Naîtra alors la Commission Paré, du nom de son président, qui était alors journaliste — et, par ailleurs, fondateur du magazine L’actualité. Celle-ci avait le mandat de faire entrer le Québec dans la modernité quant à l’accès à l’information gouvernementale.

En 1982 est alors fondée la Commission d’accès à l’information du Québec, qui veille à la fois au contrôle de l’accès à l’information gouvernementale et à la protection des renseignements personnels des citoyens.

Ces infrastructures, de l’avis de nombreux experts, ont fait leur temps.

D’un côté, l’accessibilité à l’information gouvernementale n’est pas toujours facile pour les journalistes. Pour les scientifiques, on brosse le même tableau, alors que les données de la RAMQ, par exemple, ne sont accessibles qu’au prix de nombreux obstacles. « On est peut-être un peu jaloux, effectivement [que le ministre veuille donner ces données aux pharmaceutiques, ndlr] », confiait le chercheur Dr Olivier Drouin à La Presse récemment.

De l’autre, un encadrement discutable quant aux GAFA, où l’on peut difficilement savoir si l’utilisation des données massives est conforme aux lois du territoire. « La question n’est pas uniquement celle du consentement du citoyen à donner ses données à ceux qui les veulent, mais par quels processus on régule la valorisation des données. En droit, cela voudrait dire que nous avons des mécanismes pour que les organisations qui reçoivent nos données rendent des comptes aux autorités, subissent des audits, bref, agissent selon le principe de transparence et en conformité avec la loi », explique le professeur Pierre Trudel, spécialiste des questions de technologie.

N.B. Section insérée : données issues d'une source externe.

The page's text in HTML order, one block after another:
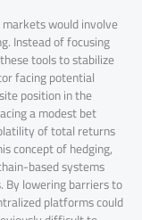
would involve
Instead of focusing
tools to stabilize
facing potential
position in the
a modest bet
of total returns
concept of hedging,
based systems
By lowering barriers to
platforms could
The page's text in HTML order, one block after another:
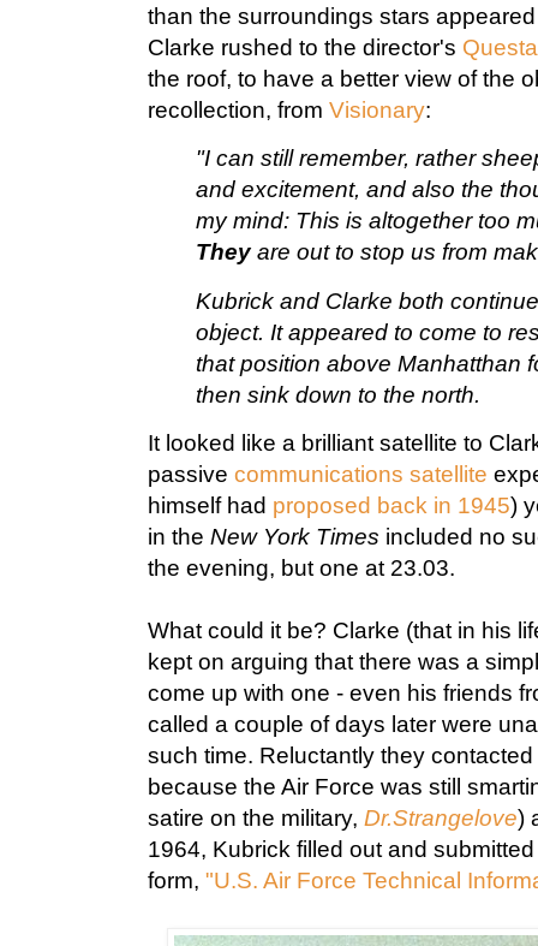
than the surroundings stars
Clarke rushed to the director's
the roof, to have a better view of the
recollection, from Visionary:
"I can still remember, rather
and excitement, and also the
my mind: This is altogether too
Theyare out to stop us from
Kubrick and Clarke both
object. It appeared to come to
that position above Manhatthan
then sink down to the north.
It looked like a brilliant satellite to
passive communications satellite
himself had proposed back in 1945)
in the New York Times included no
the evening, but one at 23.03.
What could it be? Clarke (that in his
kept on arguing that there was a
come up with one - even his friends
called a couple of days later were
such time. Reluctantly they
because the Air Force was still
satire on the military, Dr.Strangelove)
1964, Kubrick filled out and
form, "U.S. Air Force Technical
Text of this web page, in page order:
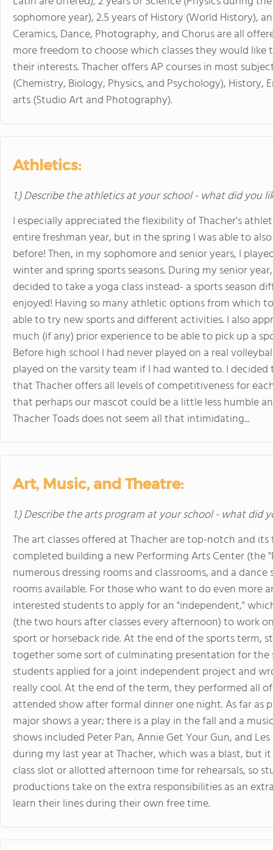
sophomore year), 2.5 years of History (World History),
Ceramics, Dance, Photography, and Chorus are all
more freedom to choose which classes they would
their interests. Thacher offers AP courses in most
(Chemistry, Biology, Physics, and Psychology), History,
arts (Studio Art and Photography).
Athletics:
1.) Describe the athletics at your school - what did you
I especially appreciated the flexibility of Thacher's
entire freshman year, but in the spring I was able to
before! Then, in my sophomore and senior years, I
winter and spring sports seasons. During my senior
decided to take a yoga class instead- a sports season
enjoyed! Having so many athletic options from which
able to try new sports and different activities. I also
much (if any) prior experience to be able to pick up a
Before high school I had never played on a real
played on the varsity team if I had wanted to. I
that Thacher offers all levels of competitiveness for
that perhaps our mascot could be a little less humble
Thacher Toads does not seem all that intimidating...
Art, Music, and Theatre:
1.) Describe the arts program at your school - what did
The art classes offered at Thacher are top-notch and
completed building a new Performing Arts Center (the
numerous dressing rooms and classrooms, and a
rooms available. For those who want to do even more
interested students to apply for an "independent,"
(the two hours after classes every afternoon) to work
sport or horseback ride. At the end of the sports term,
together some sort of culminating presentation for the
students applied for a joint independent project and
really cool. At the end of the term, they performed all
attended show after formal dinner one night. As far as
major shows a year; there is a play in the fall and a
shows included Peter Pan, Annie Get Your Gun, and
during my last year at Thacher, which was a blast, but
class slot or allotted afternoon time for rehearsals, so
productions take on the extra responsibilities as an
learn their lines during their own free time.

Ces facultés dont pourrait se doter l’État québécois apparaissent peu dans le projet de loi 64 déposé en juin dernier, pourtant censé dépoussiérer la législation en matière de protection des renseignements personnels. Encore une fois, l’objectif principal de celui-ci est d’imposer des conditions plus strictes quant au consentement libre et éclairé de l’utilisateur à l’utilisation de ses données. Essentiellement, cette loi placerait la législation québécoise au niveau de la nouvelle législation européenne.

Or, les données personnelles ne doivent plus être envisagées seulement sous l’angle individuel, car lorsqu’on les envisage comme un tout, elles prennent une valeur incontestable.

Qui contrôlera la conformité de l’utilisation des données brutes de l’État québécois lorsque nous serons placés devant cet enjeu — si ce n’est pas déjà fait ? Nous ne sommes pas encore bien outillés pour y faire face.

« Les lois sur nos données personnelles servent essentiellement à les exproprier », poursuit M. Trudel. Cela concerne les données médicales, mais aussi les routes, les champs, les transports, tous les aspects de notre vie collective qui génèrent des données. Selon lui, chaque secteur d’activités devrait intégrer leur gestion et leur surveillance dans sa réglementation et se pourvoir de ressources pour s’assurer que leur utilisation se fasse conformément à nos lois.

L’image était forte : faire don de notre « mine d’or » de données récoltées par la RAMQ à de grandes compagnies pharmaceutiques en échange d’investissements suscite l’indignation. Il ne faudrait cependant pas en rester là et articuler le débat de manière manichéenne. Si ces données pouvaient être utilisées pour améliorer notre vie collective, nous aurions raison de les envisager comme telles, dans un encadrement où la science et les citoyens y gagneraient. Étant donné la réglementation actuelle, nous sommes très loin du compte en ce qui concerne les données de la RAMQ. Celles-ci ne devraient jamais être l’instrument de l’unique profit d’organisations privées.

L’enjeu n’est plus simplement celui du « consentement libre et éclairé » du citoyen quant à l’utilisation de ses données, mais plutôt celui d’une société qui prendrait le contrôle de celles-ci et les valoriseraient pour en créer une richesse collective.